Of all cell types however, fibroblasts in particular seem to play a pivotal role in RA etiology based on recent evidence. In a particularly ground-breaking work from the Accelerating Medicines Partnership, Zhang et al. used single-cell RNA sequencing, mass cytometry, and flow cytometry to define the cell populations that drive RA. Out of 18 unique cell populations, they found that sublining fibroblasts and IL1B+ proinflammatory monocytes were particularly expanded in RA synovia. In fact, IL6 largely came from the sublining fibroblasts and IL1B came from the proinflammatory monocytes, implicating these cell types in RA pathogenesis [96•]. A parallel study identified two key fibroblast types: synovial sublining fibroblasts and synovial lining fibroblasts. Proliferation of the former resulted in persistent inflammatory arthritis, whereas proliferation of the latter resembled osteoarthritis [97]. A subsequent study, again using single-cell RNA sequencing, found that the reason the sublining is expanded in RA is NOTCH3 signaling, which drives transcriptional gradients and synovial fibroblast differentiation to mediate inflammation and pathology in RA. They verified these results in a mouse model, where deletion of Notch3 or blocking it with monoclonal antibodies prevented joint damage in inflammatory arthritis [98].
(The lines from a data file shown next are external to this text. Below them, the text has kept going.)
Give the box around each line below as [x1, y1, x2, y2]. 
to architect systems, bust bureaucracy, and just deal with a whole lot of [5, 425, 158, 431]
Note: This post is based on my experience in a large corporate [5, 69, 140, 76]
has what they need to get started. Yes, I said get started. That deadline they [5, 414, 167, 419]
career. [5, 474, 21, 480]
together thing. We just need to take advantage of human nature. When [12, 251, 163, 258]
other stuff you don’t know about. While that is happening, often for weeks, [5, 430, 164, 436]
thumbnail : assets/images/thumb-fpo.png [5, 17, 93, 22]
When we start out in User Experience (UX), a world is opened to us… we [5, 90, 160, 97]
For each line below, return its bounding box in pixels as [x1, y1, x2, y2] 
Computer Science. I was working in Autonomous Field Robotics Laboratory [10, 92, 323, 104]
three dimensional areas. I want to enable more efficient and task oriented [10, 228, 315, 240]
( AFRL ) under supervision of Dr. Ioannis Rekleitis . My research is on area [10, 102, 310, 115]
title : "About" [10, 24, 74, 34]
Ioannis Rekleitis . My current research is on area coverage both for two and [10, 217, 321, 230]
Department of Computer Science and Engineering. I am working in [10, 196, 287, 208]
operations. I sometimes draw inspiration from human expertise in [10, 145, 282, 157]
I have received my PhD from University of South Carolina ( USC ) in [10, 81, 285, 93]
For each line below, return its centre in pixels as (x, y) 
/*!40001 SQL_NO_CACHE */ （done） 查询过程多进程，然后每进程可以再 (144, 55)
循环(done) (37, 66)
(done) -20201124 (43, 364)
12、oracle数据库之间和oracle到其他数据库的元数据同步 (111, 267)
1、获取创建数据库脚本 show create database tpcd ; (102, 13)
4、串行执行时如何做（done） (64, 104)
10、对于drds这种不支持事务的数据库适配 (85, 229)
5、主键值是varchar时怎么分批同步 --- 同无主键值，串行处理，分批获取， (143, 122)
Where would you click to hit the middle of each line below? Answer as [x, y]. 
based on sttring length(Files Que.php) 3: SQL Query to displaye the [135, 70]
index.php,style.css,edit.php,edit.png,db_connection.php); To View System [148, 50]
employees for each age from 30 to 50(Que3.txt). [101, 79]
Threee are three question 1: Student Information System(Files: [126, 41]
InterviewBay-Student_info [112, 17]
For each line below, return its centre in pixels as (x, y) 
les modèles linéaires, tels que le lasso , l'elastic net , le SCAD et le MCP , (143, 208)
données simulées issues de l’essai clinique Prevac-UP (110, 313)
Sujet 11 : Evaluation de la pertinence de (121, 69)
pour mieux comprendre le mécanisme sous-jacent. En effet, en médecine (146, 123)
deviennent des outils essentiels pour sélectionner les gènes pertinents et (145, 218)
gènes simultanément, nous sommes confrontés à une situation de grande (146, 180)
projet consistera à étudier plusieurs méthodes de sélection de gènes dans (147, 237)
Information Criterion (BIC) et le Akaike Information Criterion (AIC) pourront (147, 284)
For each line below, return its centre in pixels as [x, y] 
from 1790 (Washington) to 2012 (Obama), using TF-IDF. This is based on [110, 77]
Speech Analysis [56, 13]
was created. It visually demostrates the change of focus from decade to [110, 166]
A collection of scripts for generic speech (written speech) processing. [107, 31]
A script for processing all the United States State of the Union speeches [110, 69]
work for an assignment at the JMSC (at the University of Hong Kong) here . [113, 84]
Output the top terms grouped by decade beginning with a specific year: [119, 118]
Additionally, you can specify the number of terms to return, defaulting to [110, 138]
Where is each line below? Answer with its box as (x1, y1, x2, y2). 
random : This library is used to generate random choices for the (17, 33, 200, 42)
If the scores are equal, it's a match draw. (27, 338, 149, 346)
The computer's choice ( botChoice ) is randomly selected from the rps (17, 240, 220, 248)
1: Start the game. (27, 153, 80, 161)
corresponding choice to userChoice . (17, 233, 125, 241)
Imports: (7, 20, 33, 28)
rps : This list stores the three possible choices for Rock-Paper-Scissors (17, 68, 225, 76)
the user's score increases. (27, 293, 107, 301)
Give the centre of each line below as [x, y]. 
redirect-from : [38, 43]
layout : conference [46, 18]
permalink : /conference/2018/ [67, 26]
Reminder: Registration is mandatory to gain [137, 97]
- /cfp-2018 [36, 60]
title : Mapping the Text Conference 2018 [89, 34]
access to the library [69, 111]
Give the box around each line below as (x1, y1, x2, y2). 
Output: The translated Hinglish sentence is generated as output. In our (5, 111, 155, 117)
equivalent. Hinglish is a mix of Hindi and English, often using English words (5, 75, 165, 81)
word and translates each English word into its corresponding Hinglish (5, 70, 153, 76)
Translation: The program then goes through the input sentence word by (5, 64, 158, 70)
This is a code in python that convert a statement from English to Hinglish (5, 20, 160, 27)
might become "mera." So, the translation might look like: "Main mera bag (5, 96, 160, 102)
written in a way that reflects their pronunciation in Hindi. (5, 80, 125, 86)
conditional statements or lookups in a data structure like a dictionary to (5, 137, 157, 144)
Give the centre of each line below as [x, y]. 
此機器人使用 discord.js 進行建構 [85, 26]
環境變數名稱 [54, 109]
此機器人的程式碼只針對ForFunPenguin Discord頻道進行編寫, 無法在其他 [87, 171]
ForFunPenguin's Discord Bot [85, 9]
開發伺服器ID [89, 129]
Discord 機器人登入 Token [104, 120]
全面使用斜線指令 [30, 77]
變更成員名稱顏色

These findings from functional genomics studies not only help explain RA etiology but also have identified discrete targets for its treatment. In particular, fibroblast subtypes may allow for clinical stratification and personalized treatment in RA. These findings may apply to other autoimmune diseases, as inflammatory fibroblasts have been implicated in several other autoimmune diseases including Sjögren’s, idiopathic pulmonary fibrosis, and ulcerative colitis.

Conclusions

In summary, research from the last few years has yielded a revolution in the understanding of RA etiology. In particular, acute and chronic respiratory exposures, obesity, diet and microbiome, genetics, and their interactions markedly increase risk of RA. A combination of these risk factors may be necessary for RA to develop, such as genetic predisposition, compounded by alterations in immunity by obesity, and then ultimately triggered by an insult at a mucosal site such as pulmonary infection or intestinal dysbiosis. Similar risk factors also increase risk of pre-RA, a pre-clinical state characterized by a growing repertoire of anti-posttranslationally modified protein antibodies as well as abnormal glycosylation. Finally, functional genomics approaches have revealed that disruption of synovial macrophages and proliferation of synovial sublining fibroblasts may play a mechanistic role in the pathogenesis of RA. Future epidemiologic, serologic, and transcriptomic studies will likely help to further refine our understanding of RA and its etiology.